§ Exercise objective: Would you repeat word for word the lines of the listing that follows, from the one with "PRINT RECEIPT" up to and including the one with "Past performance is", and leave out the images?

§ Records provided:
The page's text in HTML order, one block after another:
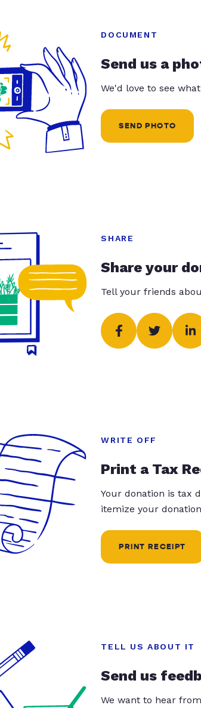
DOCUMENT
Send us a
We'd love to see
SEND PHOTO
SHARE
Share your
Tell your friends
WRITE OFF
Print a Tax
Your donation is tax
itemize your
PRINT RECEIPT
TELL US ABOUT IT
Send us
We want to hear
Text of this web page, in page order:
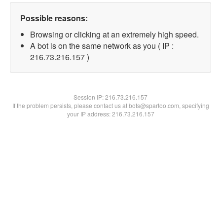
Possible reasons:
Browsing or clicking at an extremely high speed.
A bot is on the same network as you ( IP :
216.73.216.157 )
Session IP:216.73.216.157
If the problem persists, please contact us at bots@spartoo.com, specifying
your IP address: 216.73.216.157
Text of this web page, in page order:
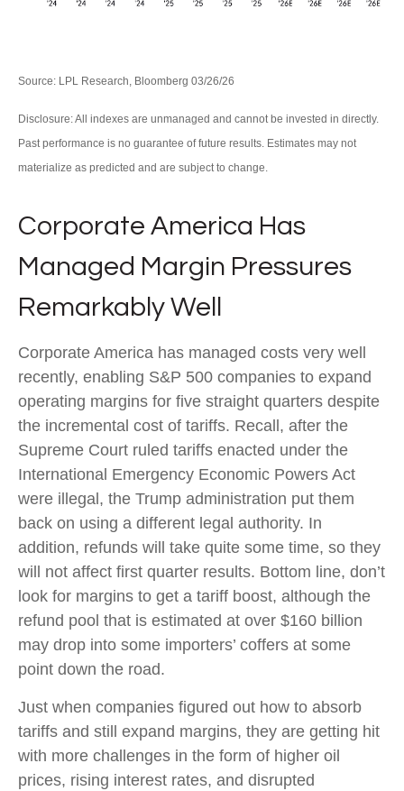
Source: LPL Research, Bloomberg 03/26/26
Disclosure: All indexes are unmanaged and cannot be invested in directly.
Past performance is no guarantee of future results. Estimates may not
materialize as predicted and are subject to change.
Corporate America Has
Managed Margin Pressures
Remarkably Well
Corporate America has managed costs very well
recently, enabling S&P 500 companies to expand
operating margins for five straight quarters despite
the incremental cost of tariffs. Recall, after the
Supreme Court ruled tariffs enacted under the
International Emergency Economic Powers Act
were illegal, the Trump administration put them
back on using a different legal authority. In
addition, refunds will take quite some time, so they
will not affect first quarter results. Bottom line, don’t
look for margins to get a tariff boost, although the
refund pool that is estimated at over $160 billion
may drop into some importers’ coffers at some
point down the road.
Just when companies figured out how to absorb
tariffs and still expand margins, they are getting hit
with more challenges in the form of higher oil
prices, rising interest rates, and disrupted
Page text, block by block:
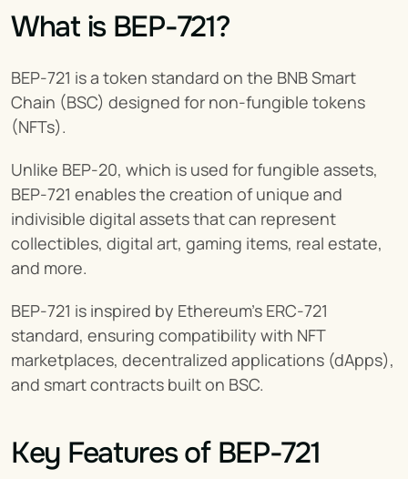
What is BEP-721?
BEP-721 is a token standard on the BNB Smart
Chain (BSC) designed for non-fungible tokens
(NFTs).
Unlike BEP-20, which is used for fungible assets,
BEP-721 enables the creation of unique and
indivisible digital assets that can represent
collectibles, digital art, gaming items, real estate,
and more.
BEP-721 is inspired by Ethereum’s ERC-721
standard, ensuring compatibility with NFT
marketplaces, decentralized applications (dApps),
and smart contracts built on BSC.
Key Features of BEP-721
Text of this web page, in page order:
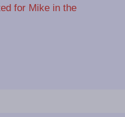
for Mike in the
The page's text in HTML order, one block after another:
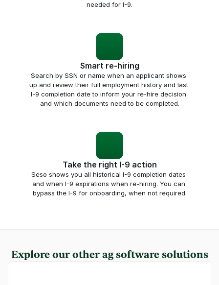
needed for I-9.
Smart re-hiring
Search by SSN or name when an applicant shows
up and review their full employment history and last
I-9 completion date to inform your re-hire decision
and which documents need to be completed.
Take the right I-9 action
Seso shows you all historical I-9 completion dates
and when I-9 expirations when re-hiring. You can
bypass the I-9 for onboarding, when not required.
Explore our other ag software solutions
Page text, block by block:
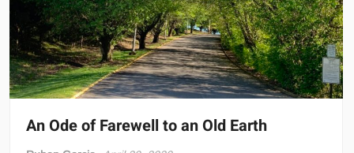
An Ode of Farewell to an Old Earth
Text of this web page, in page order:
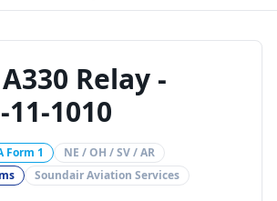
Relay -
11-1010
Form 1
NE / OH / SV / AR
Soundair Aviation Services
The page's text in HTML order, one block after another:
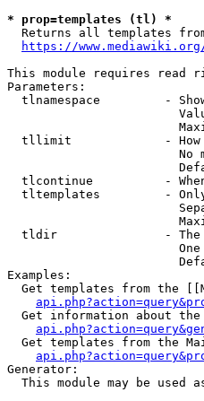
* prop=templates (tl) *
Returns all templates
https://
This module requires read
Parameters:
tlnamespace         -
tllimit             -
No
tlcontinue          -
tltemplates         -
tldir               -
Examples:
Get templates from the
Get information about
Get templates from the
Generator:
This module may be used

§ Exercise solution:
PRINT RECEIPT
TELL US ABOUT IT
Send us
We want to hear
Text of this web page, in page order:
Possible reasons:
Browsing or clicking at an extremely high speed.
A bot is on the same network as you ( IP :
216.73.216.157 )
Session IP:216.73.216.157
If the problem persists, please contact us at bots@spartoo.com, specifying
your IP address: 216.73.216.157
Text of this web page, in page order:
Source: LPL Research, Bloomberg 03/26/26
Disclosure: All indexes are unmanaged and cannot be invested in directly.
Past performance is no guarantee of future results. Estimates may not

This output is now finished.